Osman Bey rüyasında, koynuna bir ayın girdiğini ve o anda göbeğinden bir çınar ağacının çıkarak gölgesinin dünyayı kapladığını görür. Çınarın gölgesinin altında dağlar, dağların dibinden ise suların çıkmaktadır. Rüyasındaki insanlardan bazıları bu sulardan içerken, bazıları ise bahçesini sulamakta bazıları da çeşmelerini akıtmaktadır. Osmanlı Devleti’nin tarihi bu rüyada gizlidir. Türk milleti Osman Bey’İn rüyasında koynundan çıkan bu ulu çınarla asırlarca insanlara adalet ve hoşgörü suyu dağıtmıştır.

Çınar ihtişamlı ve uzun ömürlü bir ağaçtır. Geçmişi geleceğe bağlarken, insanlara sabrı ve huşuyu öğretir. Beraber yaşamanın ve birbirine yararlı olmanın zevkinin verir. Kökleriyle mazinin derinliklerine basarak oradan aldığı güçle dallarıyla geleceği kucaklamıştır. 

10 ASIRDIR AYAKTA

İşte buna en güzel örneklerden birisi İzmir’in Buca İlçesi Kaynaklar Köyü’ndeki Kunduracı Çınarı’dır. İnsanoğluna doğanın heybetini kanıtlarcasına 10 asırdır ayakta duran Kunduracı Çınarı sizi geçmişten alarak geleceğe götürür. İnsan ömrünün ne kadar kısa, zamanın ise ne denli engin olduğunu yüzünüze vurur. Dibinde her şeyi unutur ve dinginliğin hülyalarına kapılırsınız. Gövdesine asılmış ‘’Tabiat Anıtı’’ tabelasını gururla taşırken, tarihe tanıklığıyla selamlar ziyaretçilerini.

Rivayete göre adının boşalan gövdesinde yıllarca faaliyet gösteren kundura dükkânından geldiği söylenmektedir. Bir başka rivayete göre ise kunduracı örsüne benzetildiğinden adı Kunduracı Çınarı olmuştur.

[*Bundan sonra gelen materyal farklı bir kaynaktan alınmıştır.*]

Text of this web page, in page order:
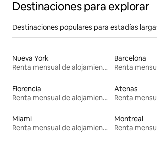
Destinaciones para explorar
Destinaciones populares para estadías
Nueva York
Renta mensual de alojamientos
Barcelona
Florencia
Renta mensual de alojamientos
Atenas
Miami
Renta mensual de alojamientos
Montreal

Kunduracı Çınarı Köy tüzel kişiliğine aittir. 30 metreyi bulan boy ve 4 metreye ulaşan eni ile heybetli duruşu karşısında büyülenmemek elde değildir. 29 Nisan 1994 tarihinde anıt ağaç olarak tescil edilen Kunduracı Çınarı 1500 m2 alanda korumaya alınmıştır. İzmir’de neyi görmeliyim düşünüyorsanız Kunduracı Çınarı görmeniz gereken ilkler arasındadır. Sizi, ilimizdeki bu eşsiz değeri ziyarete çağırıyoruz. Kim bilir belki sizin de dikeceğiniz bir fidan bin yıl sonra heybetli bir tabiat anıtına dönüşür ve sessiz sedasız kendisine ilk can suyunu veren insanı yad eder.